↓

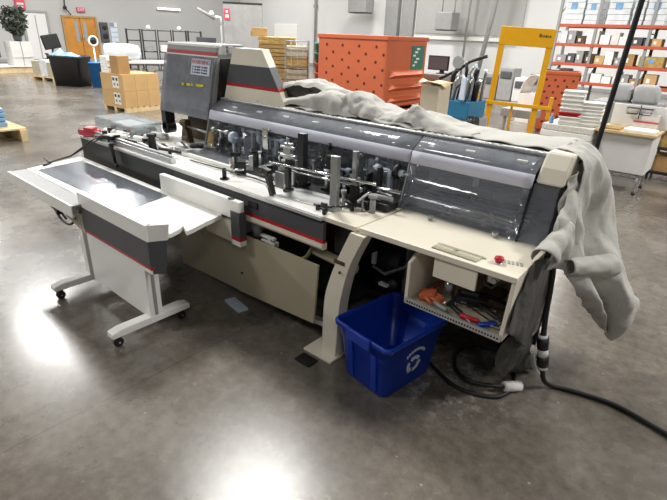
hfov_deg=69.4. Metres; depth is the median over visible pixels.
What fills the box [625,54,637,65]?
storage box
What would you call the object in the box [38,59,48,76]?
box
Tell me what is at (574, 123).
tray
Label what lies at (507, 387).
cable
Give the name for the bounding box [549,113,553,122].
spray bottle
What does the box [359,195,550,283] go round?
shelf
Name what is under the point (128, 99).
carton
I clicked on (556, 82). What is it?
bin
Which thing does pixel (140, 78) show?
carton
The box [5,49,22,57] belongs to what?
box
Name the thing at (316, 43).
tote
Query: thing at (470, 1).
pipe
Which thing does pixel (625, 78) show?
storage box
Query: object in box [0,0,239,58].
wall
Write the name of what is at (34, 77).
pallet
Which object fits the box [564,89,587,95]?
tray
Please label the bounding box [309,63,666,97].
baseboard
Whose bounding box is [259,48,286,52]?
bundle
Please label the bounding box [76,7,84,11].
exit sign
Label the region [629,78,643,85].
storage box
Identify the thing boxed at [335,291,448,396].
recycling bin
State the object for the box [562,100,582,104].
tray
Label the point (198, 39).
cabinet
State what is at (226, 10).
sign
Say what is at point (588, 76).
storage box
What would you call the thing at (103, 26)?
wall speaker
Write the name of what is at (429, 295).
glove
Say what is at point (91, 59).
baseboard
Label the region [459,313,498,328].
screwdriver
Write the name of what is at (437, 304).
screwdriver
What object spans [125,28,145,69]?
wire cart
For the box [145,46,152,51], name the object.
storage box
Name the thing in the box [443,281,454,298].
spray can
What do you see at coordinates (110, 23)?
notice sheet
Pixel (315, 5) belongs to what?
conduit
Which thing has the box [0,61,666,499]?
floor
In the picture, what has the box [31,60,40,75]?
box
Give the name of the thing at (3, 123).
bundle
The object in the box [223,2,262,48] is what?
door
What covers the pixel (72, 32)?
door
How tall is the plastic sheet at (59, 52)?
0.261 m
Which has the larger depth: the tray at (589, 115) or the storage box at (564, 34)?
the storage box at (564, 34)
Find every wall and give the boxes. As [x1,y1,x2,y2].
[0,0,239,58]
[240,0,666,94]
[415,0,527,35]
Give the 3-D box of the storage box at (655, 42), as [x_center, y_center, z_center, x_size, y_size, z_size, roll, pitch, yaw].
[8.405,-5.347,12.484,0.212,0.213,0.501,21,30,36]
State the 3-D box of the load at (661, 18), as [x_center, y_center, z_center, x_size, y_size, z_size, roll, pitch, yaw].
[8.317,-6.074,12.314,0.460,0.692,0.604,21,30,36]
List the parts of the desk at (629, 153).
leg, riser panel, leg
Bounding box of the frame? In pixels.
[477,26,556,133]
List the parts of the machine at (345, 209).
delivery arm, panel, swing arm, guide rail, swing arm, knob, swing arm, trim, knob, drive rod, knob, edge trim, access panel, steel feed plate, plate, adjusting lever, scale rod, adjusting lever, plate, panel, adjusting lever, adjusting lever, access panel, guide plate, black post, black post, plate, adjusting lever, cross rod, foot plate, black post, chrome post, adjusting lever, leg, adjusting lever, chrome post, plate, adjusting lever, adjusting lever, plate, black post, adjusting lever, plate, drive motor, link rod, frame, plate, frame plate, panel, hold down arm, counter plate, dark bracket, hold down arm, hold down arm, panel, plate
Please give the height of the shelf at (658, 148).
0.030 m
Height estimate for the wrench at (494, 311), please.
0.012 m
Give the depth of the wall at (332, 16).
22.27 m
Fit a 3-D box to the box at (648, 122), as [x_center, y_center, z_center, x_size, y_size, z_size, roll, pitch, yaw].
[3.928,-1.614,6.050,0.280,0.174,0.060,21,30,36]
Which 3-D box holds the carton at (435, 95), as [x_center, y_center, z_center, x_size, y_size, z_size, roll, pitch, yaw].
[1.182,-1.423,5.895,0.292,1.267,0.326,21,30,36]
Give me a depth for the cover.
2.44 m
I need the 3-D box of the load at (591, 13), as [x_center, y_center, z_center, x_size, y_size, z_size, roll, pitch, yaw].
[7.192,-6.500,13.193,0.400,0.672,0.604,21,30,36]
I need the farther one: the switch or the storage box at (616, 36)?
the storage box at (616, 36)
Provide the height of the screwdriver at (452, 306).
0.026 m
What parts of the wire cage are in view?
cage post, cage post
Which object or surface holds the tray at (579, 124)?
on the paper skid
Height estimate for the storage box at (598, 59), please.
0.249 m
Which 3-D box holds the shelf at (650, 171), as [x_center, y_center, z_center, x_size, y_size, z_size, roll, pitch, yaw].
[4.829,-1.060,6.700,0.800,0.030,0.500,21,30,36]
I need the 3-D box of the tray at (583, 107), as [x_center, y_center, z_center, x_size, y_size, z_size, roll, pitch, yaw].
[3.277,-1.806,6.097,0.274,0.040,0.244,15,27,26]
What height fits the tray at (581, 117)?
0.040 m
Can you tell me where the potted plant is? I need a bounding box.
[0,5,28,40]
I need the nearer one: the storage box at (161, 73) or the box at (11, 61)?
the storage box at (161, 73)
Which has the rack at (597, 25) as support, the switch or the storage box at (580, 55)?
the storage box at (580, 55)
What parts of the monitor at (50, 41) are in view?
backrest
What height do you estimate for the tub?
0.850 m
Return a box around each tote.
[88,62,101,87]
[314,52,318,61]
[314,62,318,71]
[315,42,318,52]
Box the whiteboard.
[274,24,297,39]
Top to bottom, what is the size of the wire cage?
1.560 m
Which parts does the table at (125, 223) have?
rail, paper sensor rod, stand panel
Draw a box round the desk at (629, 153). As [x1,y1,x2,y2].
[596,103,666,195]
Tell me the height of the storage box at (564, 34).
0.356 m
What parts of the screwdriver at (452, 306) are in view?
handle
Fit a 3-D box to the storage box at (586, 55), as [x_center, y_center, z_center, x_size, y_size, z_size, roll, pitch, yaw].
[7.242,-5.362,13.556,0.219,0.283,0.484,21,30,36]
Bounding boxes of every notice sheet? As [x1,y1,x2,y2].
[109,22,116,26]
[110,27,117,31]
[111,32,117,36]
[111,37,118,41]
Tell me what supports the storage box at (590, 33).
on the rack at (597, 25)
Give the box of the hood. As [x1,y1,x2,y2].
[220,97,547,171]
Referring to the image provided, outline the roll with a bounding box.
[465,116,478,125]
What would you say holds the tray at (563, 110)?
on the tray at (563, 109)
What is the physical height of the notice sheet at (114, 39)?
0.210 m
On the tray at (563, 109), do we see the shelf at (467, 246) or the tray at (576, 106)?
the tray at (576, 106)
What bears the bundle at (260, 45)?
on the bundle at (273, 50)
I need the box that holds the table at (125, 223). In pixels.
[7,136,246,346]
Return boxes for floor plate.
[225,297,247,312]
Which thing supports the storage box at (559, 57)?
on the rack at (597, 25)
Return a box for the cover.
[256,79,638,378]
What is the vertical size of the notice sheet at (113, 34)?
0.210 m
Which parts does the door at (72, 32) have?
vision panel, vision panel
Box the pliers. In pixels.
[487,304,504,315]
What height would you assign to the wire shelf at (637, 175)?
0.061 m
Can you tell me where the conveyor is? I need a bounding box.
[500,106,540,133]
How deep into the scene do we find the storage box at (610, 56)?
13.09 m
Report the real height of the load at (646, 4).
0.712 m
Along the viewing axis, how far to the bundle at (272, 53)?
10.79 m
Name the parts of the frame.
mast post, header plate, mast post
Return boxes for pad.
[294,352,317,367]
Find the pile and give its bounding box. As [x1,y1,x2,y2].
[624,126,658,134]
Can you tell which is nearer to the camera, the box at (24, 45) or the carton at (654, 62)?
the carton at (654, 62)
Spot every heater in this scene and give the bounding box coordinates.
[348,0,373,13]
[435,0,459,30]
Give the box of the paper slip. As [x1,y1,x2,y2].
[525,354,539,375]
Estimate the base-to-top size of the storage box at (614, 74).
0.347 m
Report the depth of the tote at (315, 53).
10.04 m
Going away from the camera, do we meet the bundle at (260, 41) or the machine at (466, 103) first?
the machine at (466, 103)
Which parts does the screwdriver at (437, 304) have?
handle
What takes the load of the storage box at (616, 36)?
on the rack at (597, 25)
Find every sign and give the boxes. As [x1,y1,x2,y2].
[14,0,25,9]
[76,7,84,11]
[224,8,229,19]
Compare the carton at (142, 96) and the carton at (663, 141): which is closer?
the carton at (663, 141)
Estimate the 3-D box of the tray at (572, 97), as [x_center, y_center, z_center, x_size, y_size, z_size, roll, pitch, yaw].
[3.065,-1.948,6.136,0.264,0.050,0.224,14,27,24]
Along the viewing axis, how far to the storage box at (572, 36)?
13.51 m
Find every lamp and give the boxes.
[157,7,180,10]
[197,7,222,43]
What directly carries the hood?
attached to the machine at (345, 209)
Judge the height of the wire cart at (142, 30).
1.620 m
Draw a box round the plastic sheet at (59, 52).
[51,49,79,55]
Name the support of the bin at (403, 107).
on the floor
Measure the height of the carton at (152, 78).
0.336 m
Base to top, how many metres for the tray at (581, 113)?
0.040 m
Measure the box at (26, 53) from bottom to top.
0.268 m
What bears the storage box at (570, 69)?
on the rack at (597, 25)
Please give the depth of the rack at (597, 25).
13.10 m
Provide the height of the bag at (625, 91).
0.249 m
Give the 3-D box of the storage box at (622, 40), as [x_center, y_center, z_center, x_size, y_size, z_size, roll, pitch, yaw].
[7.844,-5.575,12.914,0.254,0.238,0.497,21,30,36]
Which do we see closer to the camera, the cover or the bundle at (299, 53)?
the cover
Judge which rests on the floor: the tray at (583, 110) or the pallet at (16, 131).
the pallet at (16, 131)
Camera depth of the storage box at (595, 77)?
13.41 m
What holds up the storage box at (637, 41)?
on the rack at (597, 25)
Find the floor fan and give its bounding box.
[88,35,97,61]
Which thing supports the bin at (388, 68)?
on the bin at (403, 107)
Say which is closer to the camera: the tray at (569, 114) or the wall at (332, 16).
the tray at (569, 114)
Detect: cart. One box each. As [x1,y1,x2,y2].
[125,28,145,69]
[141,29,159,71]
[157,30,171,69]
[172,30,186,41]
[187,31,201,41]
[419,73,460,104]
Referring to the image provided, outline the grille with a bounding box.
[349,12,371,13]
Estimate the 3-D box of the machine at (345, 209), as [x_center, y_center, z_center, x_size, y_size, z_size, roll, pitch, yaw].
[-0.511,-0.560,3.411,4.015,1.600,1.020,21,30,36]
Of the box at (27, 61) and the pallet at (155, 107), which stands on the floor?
the pallet at (155, 107)
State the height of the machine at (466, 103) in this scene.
1.521 m
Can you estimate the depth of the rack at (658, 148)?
6.67 m
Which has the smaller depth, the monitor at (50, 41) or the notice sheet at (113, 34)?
the monitor at (50, 41)
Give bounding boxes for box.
[3,41,20,49]
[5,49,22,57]
[7,57,24,65]
[17,41,31,49]
[22,50,33,57]
[23,58,33,65]
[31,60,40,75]
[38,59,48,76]
[46,62,52,76]
[130,68,144,71]
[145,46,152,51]
[154,70,165,77]
[161,45,166,51]
[555,54,566,61]
[559,30,568,42]
[560,68,573,70]
[566,53,575,62]
[567,30,582,42]
[574,51,588,62]
[576,36,586,43]
[580,74,590,81]
[584,54,598,63]
[585,31,604,43]
[589,73,603,82]
[593,56,604,63]
[599,35,611,44]
[601,76,612,83]
[603,51,618,64]
[610,32,623,44]
[611,72,623,83]
[613,58,620,64]
[618,37,626,44]
[620,74,632,82]
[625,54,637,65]
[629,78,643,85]
[631,37,646,45]
[632,114,661,129]
[643,74,659,84]
[651,39,665,46]
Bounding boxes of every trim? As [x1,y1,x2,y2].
[400,0,416,36]
[414,35,498,41]
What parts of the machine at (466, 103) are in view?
boom arm
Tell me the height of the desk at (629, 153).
1.020 m
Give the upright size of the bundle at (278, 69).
0.088 m
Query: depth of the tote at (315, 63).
10.12 m
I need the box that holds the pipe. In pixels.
[459,0,471,74]
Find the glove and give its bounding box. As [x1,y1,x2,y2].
[418,288,445,305]
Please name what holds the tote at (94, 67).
on the floor
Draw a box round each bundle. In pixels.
[0,108,7,126]
[103,43,140,59]
[258,36,295,41]
[259,40,295,45]
[259,44,294,48]
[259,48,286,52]
[270,52,287,56]
[272,56,286,60]
[273,60,286,64]
[275,64,286,67]
[277,68,294,71]
[287,45,306,56]
[287,58,306,68]
[287,68,306,79]
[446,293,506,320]
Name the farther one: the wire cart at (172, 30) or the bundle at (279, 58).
the wire cart at (172, 30)
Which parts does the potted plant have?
pot
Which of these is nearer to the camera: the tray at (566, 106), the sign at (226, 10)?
the tray at (566, 106)
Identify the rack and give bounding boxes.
[548,0,666,100]
[644,144,666,178]
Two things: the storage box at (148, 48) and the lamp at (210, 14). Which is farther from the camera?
the storage box at (148, 48)
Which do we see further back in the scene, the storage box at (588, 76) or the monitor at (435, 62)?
the storage box at (588, 76)
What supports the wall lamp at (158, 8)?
attached to the wall at (129, 14)
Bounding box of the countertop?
[596,123,665,138]
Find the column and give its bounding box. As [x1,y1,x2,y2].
[384,0,401,35]
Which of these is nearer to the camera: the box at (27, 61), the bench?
the bench
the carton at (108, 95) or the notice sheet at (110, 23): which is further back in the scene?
the notice sheet at (110, 23)
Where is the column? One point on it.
(393, 7)
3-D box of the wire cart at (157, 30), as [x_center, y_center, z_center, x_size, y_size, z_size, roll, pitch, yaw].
[-6.816,-8.073,19.623,0.580,1.620,0.678,-6,25,-17]
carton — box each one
[100,72,112,89]
[102,88,114,105]
[109,55,129,73]
[111,73,135,91]
[113,90,137,107]
[130,72,147,90]
[136,72,158,89]
[136,90,149,106]
[148,89,160,105]
[251,27,266,35]
[419,78,452,114]
[637,56,666,67]
[651,151,666,172]
[658,131,666,147]
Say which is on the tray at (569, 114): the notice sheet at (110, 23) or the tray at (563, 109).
the tray at (563, 109)
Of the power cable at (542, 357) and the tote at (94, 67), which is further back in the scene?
the tote at (94, 67)
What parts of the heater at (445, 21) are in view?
casing
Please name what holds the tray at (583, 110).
on the tray at (581, 113)
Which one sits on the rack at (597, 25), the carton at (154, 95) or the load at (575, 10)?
the load at (575, 10)
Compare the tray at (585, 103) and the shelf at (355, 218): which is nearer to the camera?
the shelf at (355, 218)
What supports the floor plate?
on the floor
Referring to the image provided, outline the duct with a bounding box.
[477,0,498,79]
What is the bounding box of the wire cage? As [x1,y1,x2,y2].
[284,40,309,82]
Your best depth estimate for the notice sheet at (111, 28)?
25.32 m
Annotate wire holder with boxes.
[626,105,654,118]
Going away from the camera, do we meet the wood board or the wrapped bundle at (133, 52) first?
the wood board
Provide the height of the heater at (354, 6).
3.310 m
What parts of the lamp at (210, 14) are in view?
arm
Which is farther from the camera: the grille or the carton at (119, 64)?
the grille
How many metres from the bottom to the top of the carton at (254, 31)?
0.177 m
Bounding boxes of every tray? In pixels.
[557,119,579,125]
[558,111,580,117]
[558,121,577,125]
[559,113,579,117]
[559,116,580,121]
[560,106,581,112]
[560,109,580,112]
[561,98,584,104]
[561,103,583,108]
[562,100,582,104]
[562,105,581,108]
[563,93,585,100]
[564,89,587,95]
[578,116,601,120]
[578,119,601,124]
[578,123,599,127]
[579,121,600,124]
[580,106,604,110]
[580,112,603,117]
[580,114,601,117]
[581,109,604,113]
[582,101,605,106]
[582,103,604,106]
[582,107,602,110]
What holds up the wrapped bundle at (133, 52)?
on the bench
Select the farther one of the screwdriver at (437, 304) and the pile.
the pile
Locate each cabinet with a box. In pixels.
[196,37,215,42]
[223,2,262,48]
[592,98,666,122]
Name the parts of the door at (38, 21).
rail
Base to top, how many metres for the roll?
0.718 m
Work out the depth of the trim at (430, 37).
21.95 m
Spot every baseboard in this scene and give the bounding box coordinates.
[0,58,166,61]
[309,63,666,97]
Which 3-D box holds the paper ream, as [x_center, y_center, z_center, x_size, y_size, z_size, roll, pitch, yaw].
[-4.846,-4.142,10.345,0.250,0.052,0.240,18,29,32]
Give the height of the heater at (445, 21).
3.980 m
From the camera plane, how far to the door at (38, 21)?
22.77 m
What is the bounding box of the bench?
[129,60,166,78]
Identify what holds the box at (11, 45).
on the box at (9, 53)
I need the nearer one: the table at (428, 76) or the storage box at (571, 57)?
the table at (428, 76)
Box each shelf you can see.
[324,190,425,231]
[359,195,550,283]
[610,170,640,179]
[646,167,666,175]
[657,144,666,150]
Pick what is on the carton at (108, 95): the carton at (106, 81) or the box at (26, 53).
the carton at (106, 81)
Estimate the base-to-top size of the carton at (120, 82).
0.336 m
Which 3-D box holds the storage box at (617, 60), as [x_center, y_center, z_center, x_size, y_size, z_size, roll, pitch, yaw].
[7.815,-5.125,13.155,0.179,0.219,0.537,21,30,36]
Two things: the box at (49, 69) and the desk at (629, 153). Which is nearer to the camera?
the desk at (629, 153)
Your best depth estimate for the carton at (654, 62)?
12.46 m
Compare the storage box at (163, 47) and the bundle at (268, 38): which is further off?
the storage box at (163, 47)
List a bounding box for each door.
[22,10,51,58]
[60,15,101,57]
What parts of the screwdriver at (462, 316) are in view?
handle
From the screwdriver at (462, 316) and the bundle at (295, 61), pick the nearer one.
the screwdriver at (462, 316)
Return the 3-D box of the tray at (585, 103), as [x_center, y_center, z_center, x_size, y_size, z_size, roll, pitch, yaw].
[3.282,-1.842,6.076,0.274,0.040,0.244,14,27,24]
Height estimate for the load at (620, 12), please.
0.692 m
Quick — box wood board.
[605,125,623,129]
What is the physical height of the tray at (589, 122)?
0.026 m
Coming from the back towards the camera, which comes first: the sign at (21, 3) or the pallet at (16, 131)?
the sign at (21, 3)
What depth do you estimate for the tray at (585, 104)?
5.98 m
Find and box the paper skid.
[540,118,597,141]
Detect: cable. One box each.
[429,344,525,398]
[536,250,666,436]
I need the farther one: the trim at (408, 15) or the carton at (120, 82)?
the trim at (408, 15)
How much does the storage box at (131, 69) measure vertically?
0.230 m
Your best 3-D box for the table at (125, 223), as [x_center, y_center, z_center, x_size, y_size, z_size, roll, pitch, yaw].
[-1.618,-0.190,3.365,2.183,0.884,0.818,21,30,36]
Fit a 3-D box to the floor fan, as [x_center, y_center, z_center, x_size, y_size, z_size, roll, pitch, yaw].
[-7.895,-6.358,15.976,0.440,1.390,0.440,21,30,36]
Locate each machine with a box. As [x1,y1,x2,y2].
[78,41,580,363]
[439,55,487,126]
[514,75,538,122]
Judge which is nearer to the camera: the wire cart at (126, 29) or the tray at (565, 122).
the tray at (565, 122)
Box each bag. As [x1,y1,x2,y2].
[614,83,633,101]
[632,84,660,104]
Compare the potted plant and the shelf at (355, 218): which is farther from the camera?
the potted plant
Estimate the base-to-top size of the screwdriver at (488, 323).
0.026 m
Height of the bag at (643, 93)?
0.249 m
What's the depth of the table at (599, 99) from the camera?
7.01 m
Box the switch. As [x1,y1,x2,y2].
[248,201,257,209]
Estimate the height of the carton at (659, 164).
0.220 m
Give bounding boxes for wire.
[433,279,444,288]
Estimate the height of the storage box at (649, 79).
0.336 m
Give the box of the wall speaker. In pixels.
[99,22,109,41]
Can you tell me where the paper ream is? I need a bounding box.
[99,55,108,58]
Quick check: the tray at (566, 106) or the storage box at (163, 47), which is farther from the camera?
the storage box at (163, 47)
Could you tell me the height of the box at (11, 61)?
0.268 m
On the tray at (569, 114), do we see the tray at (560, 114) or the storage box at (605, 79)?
the tray at (560, 114)
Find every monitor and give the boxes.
[40,33,61,58]
[428,55,449,73]
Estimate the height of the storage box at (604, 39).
0.270 m
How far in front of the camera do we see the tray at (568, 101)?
6.08 m
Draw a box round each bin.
[317,33,428,106]
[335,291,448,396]
[400,105,412,109]
[534,69,581,131]
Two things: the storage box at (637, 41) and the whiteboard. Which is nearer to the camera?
the storage box at (637, 41)
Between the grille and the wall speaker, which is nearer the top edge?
the grille
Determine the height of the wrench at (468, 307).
0.012 m
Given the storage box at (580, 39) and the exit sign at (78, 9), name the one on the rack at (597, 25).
the storage box at (580, 39)
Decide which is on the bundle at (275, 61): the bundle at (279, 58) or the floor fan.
the bundle at (279, 58)
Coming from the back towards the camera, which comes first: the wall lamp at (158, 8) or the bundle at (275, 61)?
the wall lamp at (158, 8)
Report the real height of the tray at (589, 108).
0.026 m
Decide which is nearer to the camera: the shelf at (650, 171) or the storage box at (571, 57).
the shelf at (650, 171)
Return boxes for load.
[562,0,587,23]
[583,0,609,23]
[605,0,635,24]
[630,0,649,24]
[643,0,666,24]
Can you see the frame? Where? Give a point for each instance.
(509, 35)
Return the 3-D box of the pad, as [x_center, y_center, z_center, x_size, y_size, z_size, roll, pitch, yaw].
[-0.156,0.624,2.742,0.110,0.012,0.080,21,30,36]
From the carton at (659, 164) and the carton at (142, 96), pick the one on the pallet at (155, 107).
the carton at (142, 96)
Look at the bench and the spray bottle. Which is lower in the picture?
the spray bottle
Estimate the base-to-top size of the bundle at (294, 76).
0.198 m
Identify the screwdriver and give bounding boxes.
[432,301,460,318]
[449,303,470,322]
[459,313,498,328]
[477,321,499,327]
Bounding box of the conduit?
[313,0,317,65]
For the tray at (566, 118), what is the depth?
6.16 m
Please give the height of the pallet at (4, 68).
0.235 m
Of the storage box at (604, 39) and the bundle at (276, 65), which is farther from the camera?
the storage box at (604, 39)
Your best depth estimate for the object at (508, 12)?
21.31 m
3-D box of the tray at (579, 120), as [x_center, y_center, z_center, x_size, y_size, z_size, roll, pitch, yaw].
[3.281,-1.650,6.162,0.274,0.040,0.244,14,27,24]
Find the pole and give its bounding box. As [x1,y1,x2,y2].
[595,0,644,145]
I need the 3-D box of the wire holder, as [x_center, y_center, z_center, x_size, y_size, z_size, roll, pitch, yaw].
[3.843,-1.730,6.053,0.290,0.170,0.100,21,30,36]
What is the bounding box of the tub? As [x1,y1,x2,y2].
[47,55,91,86]
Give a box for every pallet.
[0,64,32,73]
[0,120,28,141]
[31,75,54,81]
[105,104,160,112]
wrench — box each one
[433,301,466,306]
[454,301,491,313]
[466,305,493,320]
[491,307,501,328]
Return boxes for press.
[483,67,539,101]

↑

(EXERCISE GOAL)
Starting with the line that holds "Camera depth of the storage box at (595, 77)?" and ending with the line that holds "Detect: cart. One box each. As [x1,y1,x2,y2].", retype every line in the data above exactly, and nothing else.

(RESPONSE TO THE EXERCISE)
Camera depth of the storage box at (595, 77)?
13.41 m
What holds up the storage box at (637, 41)?
on the rack at (597, 25)
Find the floor fan and give its bounding box.
[88,35,97,61]
Which thing supports the bin at (388, 68)?
on the bin at (403, 107)
Say which is closer to the camera: the tray at (569, 114) or the wall at (332, 16).
the tray at (569, 114)
Detect: cart. One box each. As [x1,y1,x2,y2].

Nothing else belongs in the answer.